Coenzyme Q10 (CoQ10) has a broad spectrum of therapeutic applications that include energy metabolism, cardiovascular health, and neurodegenerative conditions. However, it also has significant potential as a preventative and therapeutic agent in many common optical issues such as glaucoma, diabetic retinopathy, retinal ischemia, photoreceptor degeneration, and macular degeneration.
The power of CoQ10 arises from its antioxidant properties. As a lipid-soluble antioxidant, it readily integrates into the fatty material of the eye, protecting lipids, proteins, and DNA from the damage of oxidative stress by inhibiting the production of reactive oxygen species.
The retina is one of the most metabolically active tissues in the body and the mitochondria are responsible for maintaining healthy regulation of the metabolic activities. Oxidative stress is a chief mechanism by which mitochondria are damaged, subsequently leading to dysfunction, ischemia, apoptosis, and degeneration of the retina. Superoxide dismutases (SODs), cytosolic SOD1 and mitochondrial SOD2, are expressed in the ganglion cell layer in the retina and protect against oxidative damage. CoQ10 supports the function of these antioxidant enzymes not only by directly eradicating free radicals, but also as an essential cofactor in the electron transport system of the mitochondria, it supports the production of ATP. By helping to prevent oxidative stress and optimize mitochondrial function within the retina, CoQ10 protects against the retinal damage caused by ischemia, as well as preventing ischemia associated with poor mitochondria function.

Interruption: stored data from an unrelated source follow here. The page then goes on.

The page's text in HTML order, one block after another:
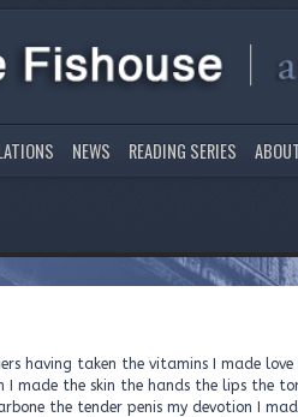
NEWS READING SERIES
having taken the vitamins I made love
I made the skin the hands the lips the
the tender penis my devotion I
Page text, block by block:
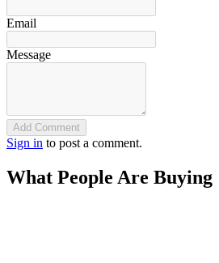
Email
Message
Add Comment
Sign in to post a comment.
What People Are Buying
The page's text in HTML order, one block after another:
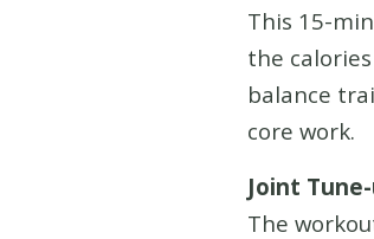
This 15-
the
balance
core work.
Joint
The
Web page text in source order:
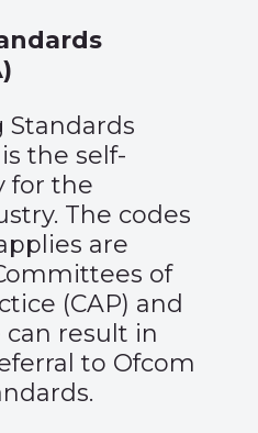
Standards
the self-
for the
The codes
are
of
(CAP) and
can result in
to Ofcom
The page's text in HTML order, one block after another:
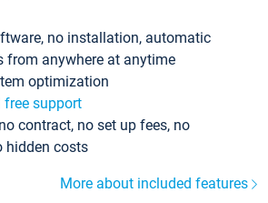
no installation, automatic
from anywhere at anytime
optimization
free support
contract, no set up fees, no
hidden costs
More about included features

In an animal study, a diet supplemented with CoQ10 ameliorated oxidative stress and mitochondrial alteration, as well as promoted retinal ganglion cell survival in ischemic retina induced by intraocular pressure elevation within two weeks following ischemic damage. CoQ10 significantly prevented the upregulation of SOD2 and heme oxygenase-1 (HO-1)
protein expression in the ischemic retina, blocked activation of astroglial and microglial cells in the retina, and blocked apoptosis by decreasing caspase-3 protein expression in ischemic retina.
A similar mechanism is behind CoQ10’s ability to help prevent glaucoma, a leading cause of blindness and visual impairment. Glaucoma is also caused by loss of retinal ganglion cells and optic neuropathy. Overactivation of N-methyl-D-aspartate (NMDA) and non-NMDA subtypes of glutamate receptors is a possible factor in cell loss. CoQ10 helps to restrain the accumulation of glutamate by reducing the effects of oxidative stress on mitochondrial function and energy production.
Many common eye conditions including glaucoma, dry eye, diabetic retinopathy, cataract, and age-related macular degeneration are directly caused by mitochondrial dysfunction and, specifically, a lack of adequate energy production. Certainly oxidative stress plays a role in mitochondrial dysfunction; however, as a primary cofactor in mitochondria function, CoQ10 optimizes energy production directly and, therefore, helps to improve mitochondrial function in these eye conditions.
In a prospective, randomized clinical study conducted on 64 patients’ with pseudo-exfoliative glaucoma treated with and without a topical drop combining CoQ10 with vitamin E (Coqun drops), it was found that those receiving the drops had significantly lower aqueous humor levels of superoxide dismutase, indicating an improvement in oxidative stress markers.
Levels of CoQ10 tend to naturally decrease with age, due to decreased synthesis and increased degradation. This trend has often been implicated in the rise of traditional age-related retinal conditions. For example, when CoQ10 levels were determined in plasma and platelets from 19 exudative age-related macular degeneration (AMD) patients and 19 age-matched controls, those with AMD were found to have lower CoQ10 levels and a lesser ability to oppose oxidative damage.
Supplementation may be an easy way to maintain healthy levels of this important antioxidant and retain retinal health. CoQ10 supplementation directly corresponds to plasma levels, indicating that supplementation is an effective way to raise levels for therapeutic applications.